Coding

An unforgiving art

It’s hard to face a compiler with confidence.

Over the years, our consultants have written a number of computer programs in several different languages.  Coding in itself, however, hasn’t been their focus; there has always been a certain calculation to perform, some job to do, and the program has been the tool to do it.  Generally we’ve laid it aside when the task is done.  That’s probably the least efficient way to learn coding, but it’s how we have operated.

Now, however, our tutoring consultant is faced with several students taking Computer Science, and to support them he’s been learning and working with Java, a new language for him.  But getting back to serious coding after some years away means being reminded of things that do not change from language to language.  Very often, the error message has nothing to do with the mistake that has been made; the flag may appear many lines downstream.  A misplaced, missing or extra character will normally scupper the whole effort.  Comments are vital: a piece of code that was quite transparent as to intent and effect when you wrote it last week, can be absolutely unintelligible this week.  And when it all finally works, the feeling can be one of elation or just relief.

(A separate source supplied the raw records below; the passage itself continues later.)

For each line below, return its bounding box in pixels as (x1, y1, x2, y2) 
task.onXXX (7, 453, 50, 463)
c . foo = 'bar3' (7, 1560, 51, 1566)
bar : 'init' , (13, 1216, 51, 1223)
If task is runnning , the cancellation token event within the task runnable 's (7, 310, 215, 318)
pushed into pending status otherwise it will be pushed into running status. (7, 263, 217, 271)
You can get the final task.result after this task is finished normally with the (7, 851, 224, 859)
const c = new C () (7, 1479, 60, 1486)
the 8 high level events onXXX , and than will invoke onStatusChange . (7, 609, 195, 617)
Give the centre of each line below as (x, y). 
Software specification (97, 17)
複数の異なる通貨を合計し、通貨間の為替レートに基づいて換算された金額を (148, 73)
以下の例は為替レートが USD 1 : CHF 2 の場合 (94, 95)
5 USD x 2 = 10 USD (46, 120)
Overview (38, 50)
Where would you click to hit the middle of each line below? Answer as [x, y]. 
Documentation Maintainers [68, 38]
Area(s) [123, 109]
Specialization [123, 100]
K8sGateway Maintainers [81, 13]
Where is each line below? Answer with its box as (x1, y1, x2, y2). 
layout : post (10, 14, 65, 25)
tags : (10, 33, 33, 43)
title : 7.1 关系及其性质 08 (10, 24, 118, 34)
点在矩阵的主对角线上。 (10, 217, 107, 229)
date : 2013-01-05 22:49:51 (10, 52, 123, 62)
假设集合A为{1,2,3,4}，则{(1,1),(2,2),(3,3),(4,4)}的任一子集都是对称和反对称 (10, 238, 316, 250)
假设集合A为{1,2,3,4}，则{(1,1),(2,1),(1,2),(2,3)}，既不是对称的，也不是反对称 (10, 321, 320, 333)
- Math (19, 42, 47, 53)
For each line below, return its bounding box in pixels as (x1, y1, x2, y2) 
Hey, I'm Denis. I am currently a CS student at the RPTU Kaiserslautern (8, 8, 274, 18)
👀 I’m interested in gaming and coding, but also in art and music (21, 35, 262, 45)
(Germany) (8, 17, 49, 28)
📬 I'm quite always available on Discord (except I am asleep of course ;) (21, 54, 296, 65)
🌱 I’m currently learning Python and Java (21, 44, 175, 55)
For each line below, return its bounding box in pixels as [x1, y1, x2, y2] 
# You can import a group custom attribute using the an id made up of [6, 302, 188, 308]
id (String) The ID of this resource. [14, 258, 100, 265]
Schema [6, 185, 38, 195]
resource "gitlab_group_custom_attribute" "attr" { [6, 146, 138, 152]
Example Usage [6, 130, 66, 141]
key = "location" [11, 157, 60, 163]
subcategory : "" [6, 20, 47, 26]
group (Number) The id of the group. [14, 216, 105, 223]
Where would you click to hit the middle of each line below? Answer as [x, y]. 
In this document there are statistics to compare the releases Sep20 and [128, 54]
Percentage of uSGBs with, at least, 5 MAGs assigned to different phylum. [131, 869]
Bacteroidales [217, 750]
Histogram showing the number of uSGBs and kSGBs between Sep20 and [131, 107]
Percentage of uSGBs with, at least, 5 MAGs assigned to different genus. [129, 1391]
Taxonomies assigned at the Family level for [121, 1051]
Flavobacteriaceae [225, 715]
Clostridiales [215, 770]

The idea of learning computing in a class is still somewhat strange to us.  We all picked up what skill we have by sitting down with a book and writing code, normally with some particular application in mind.  Sometimes there was a nearby wizard to ask, when things just weren’t working, but scientists can be independent sometimes and he or she might work in another language entirely.  (The FORTRAN versus C argument probably still rages somewhere.)  In a class, you have to solve the problems set for you, which (as we’ve noted) is a different way of learning.  It can be easier, since the problems are guaranteed to be solvable with the material at hand, but it can also be less interesting.

Another concern occurs to us.  There are no doubt many jobs out there for good coders, but most people will never write a line of code for work.  They’ll use programs written by someone else, for compatibility and standardization reasons.  And even if many of these Java-speaking High School students do wind up coding, chances are good that they’ll have to do it in a different language.  Why, then, should we teach so many students something they won’t use?

We think there’s a good answer to that question.  We teach geometry to everyone in part to get across the idea of a rigorous proof.  Students who code successfully learn how to operate in a very unforgiving environment, one that follows its own rules rather than theirs.  We think that’s something worth learning.